Your assignment: A faithful transcription of all the entries below is needed, without the pictures.

(Items listed in a dataset)

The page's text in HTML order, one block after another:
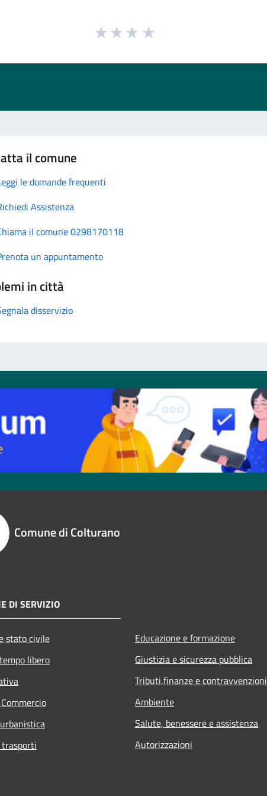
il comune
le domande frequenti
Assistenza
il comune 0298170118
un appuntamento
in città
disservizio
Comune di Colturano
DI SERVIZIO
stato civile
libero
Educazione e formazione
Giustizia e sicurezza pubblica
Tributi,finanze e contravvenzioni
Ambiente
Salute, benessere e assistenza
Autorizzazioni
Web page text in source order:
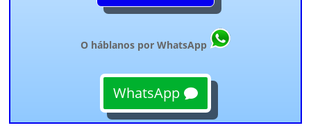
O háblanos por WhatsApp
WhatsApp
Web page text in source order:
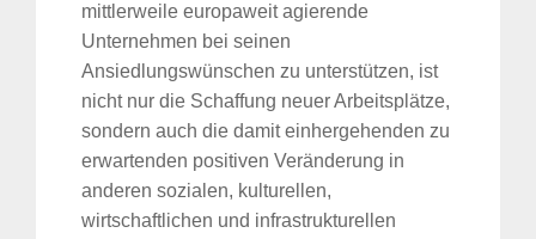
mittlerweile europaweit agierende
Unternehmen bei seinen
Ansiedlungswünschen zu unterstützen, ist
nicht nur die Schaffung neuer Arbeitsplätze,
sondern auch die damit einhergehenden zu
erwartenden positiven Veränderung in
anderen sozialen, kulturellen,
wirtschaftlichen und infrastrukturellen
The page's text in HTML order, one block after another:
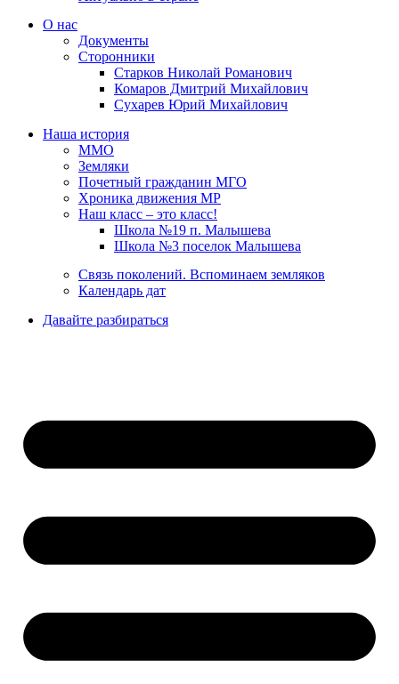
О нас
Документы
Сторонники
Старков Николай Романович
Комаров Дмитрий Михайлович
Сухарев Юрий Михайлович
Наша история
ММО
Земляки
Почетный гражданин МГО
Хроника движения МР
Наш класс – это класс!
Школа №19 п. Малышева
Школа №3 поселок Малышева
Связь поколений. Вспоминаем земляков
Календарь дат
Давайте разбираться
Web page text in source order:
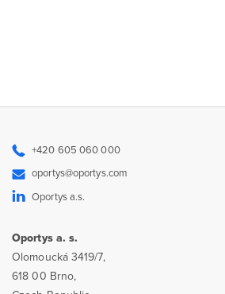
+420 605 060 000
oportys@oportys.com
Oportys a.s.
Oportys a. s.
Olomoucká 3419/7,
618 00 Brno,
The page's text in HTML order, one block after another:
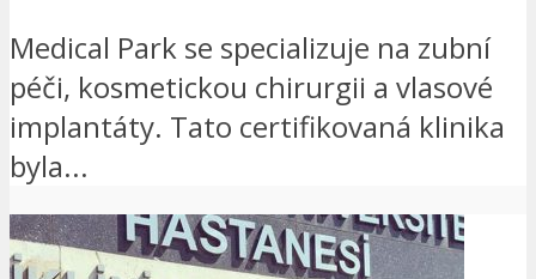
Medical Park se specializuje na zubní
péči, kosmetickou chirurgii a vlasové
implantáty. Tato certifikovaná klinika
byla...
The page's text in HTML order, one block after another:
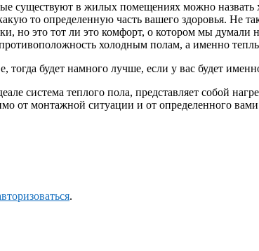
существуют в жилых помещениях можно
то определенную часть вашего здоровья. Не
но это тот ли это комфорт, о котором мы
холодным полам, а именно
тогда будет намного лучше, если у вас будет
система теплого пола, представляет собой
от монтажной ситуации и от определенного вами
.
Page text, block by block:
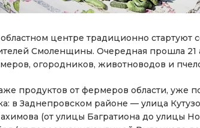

Answer to this task:
The page's text in HTML order, one block after another:
il comune
le domande frequenti
Assistenza
il comune 0298170118
un appuntamento
in città
disservizio
Comune di Colturano
DI SERVIZIO
stato civile
libero
Educazione e formazione
Giustizia e sicurezza pubblica
Tributi,finanze e contravvenzioni
Ambiente
Salute, benessere e assistenza
Autorizzazioni
Web page text in source order:
O háblanos por WhatsApp
WhatsApp
Web page text in source order:
mittlerweile europaweit agierende
Unternehmen bei seinen
Ansiedlungswünschen zu unterstützen, ist
nicht nur die Schaffung neuer Arbeitsplätze,
sondern auch die damit einhergehenden zu
erwartenden positiven Veränderung in
anderen sozialen, kulturellen,
wirtschaftlichen und infrastrukturellen
The page's text in HTML order, one block after another:
О нас
Документы
Сторонники
Старков Николай Романович
Комаров Дмитрий Михайлович
Сухарев Юрий Михайлович
Наша история
ММО
Земляки
Почетный гражданин МГО
Хроника движения МР
Наш класс – это класс!
Школа №19 п. Малышева
Школа №3 поселок Малышева
Связь поколений. Вспоминаем земляков
Календарь дат
Давайте разбираться
Web page text in source order:
+420 605 060 000
oportys@oportys.com
Oportys a.s.
Oportys a. s.
Olomoucká 3419/7,
618 00 Brno,
The page's text in HTML order, one block after another:
Medical Park se specializuje na zubní
péči, kosmetickou chirurgii a vlasové
implantáty. Tato certifikovaná klinika
byla...
The page's text in HTML order, one block after another:
существуют в жилых помещениях можно
то определенную часть вашего здоровья. Не
но это тот ли это комфорт, о котором мы
холодным полам, а именно
тогда будет намного лучше, если у вас будет
система теплого пола, представляет собой
от монтажной ситуации и от определенного вами
.
Page text, block by block:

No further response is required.